__TASK BRIEF__
Copy out, precisely as given, the lines from the line with "Al aplicar SVD" to the end of the entries that follow.

Data records
◆ ◆ ◆ ◆
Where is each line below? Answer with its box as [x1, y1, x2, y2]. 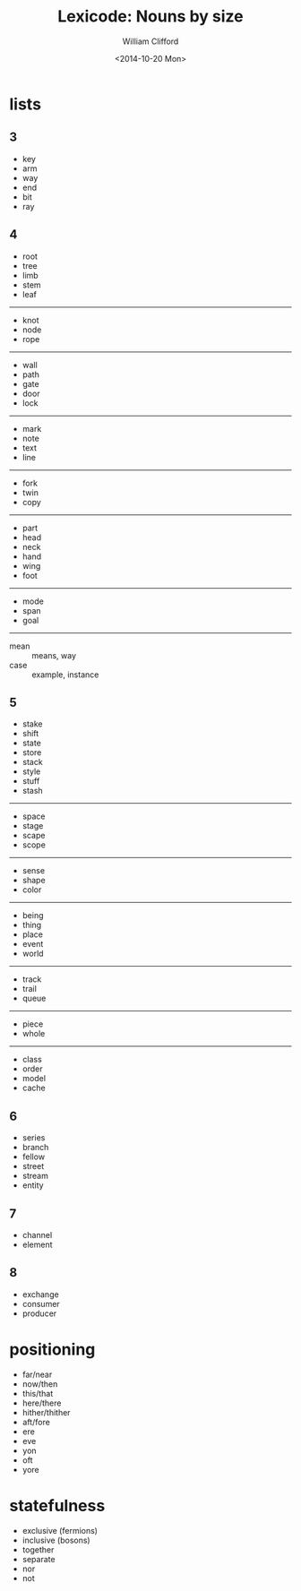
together [21, 1544, 55, 1555]
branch [21, 1142, 49, 1153]
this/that [21, 1388, 54, 1398]
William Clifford [122, 36, 179, 47]
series [21, 1132, 46, 1143]
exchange [21, 1288, 60, 1300]
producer [21, 1308, 57, 1319]
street [21, 1161, 45, 1172]
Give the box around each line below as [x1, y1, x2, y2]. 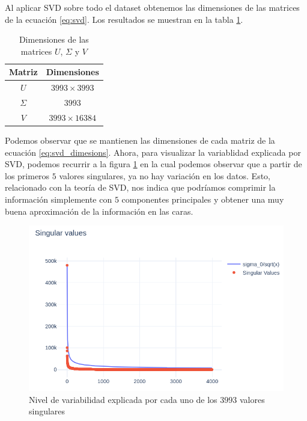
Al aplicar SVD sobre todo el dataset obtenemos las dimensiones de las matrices [5, 1, 300, 13]
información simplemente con [5, 192, 112, 205]
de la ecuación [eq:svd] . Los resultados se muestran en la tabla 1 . [5, 13, 243, 25]
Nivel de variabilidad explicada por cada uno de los [29, 393, 217, 405]
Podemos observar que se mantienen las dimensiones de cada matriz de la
◆ ◆ ◆ ◆
__SOLUTION BELOW__
Al aplicar SVD sobre todo el dataset obtenemos las dimensiones de las matrices [5, 1, 300, 13]
información simplemente con [5, 192, 112, 205]
de la ecuación [eq:svd] . Los resultados se muestran en la tabla 1 . [5, 13, 243, 25]
Nivel de variabilidad explicada por cada uno de los [29, 393, 217, 405]
Podemos observar que se mantienen las dimensiones de cada matriz de la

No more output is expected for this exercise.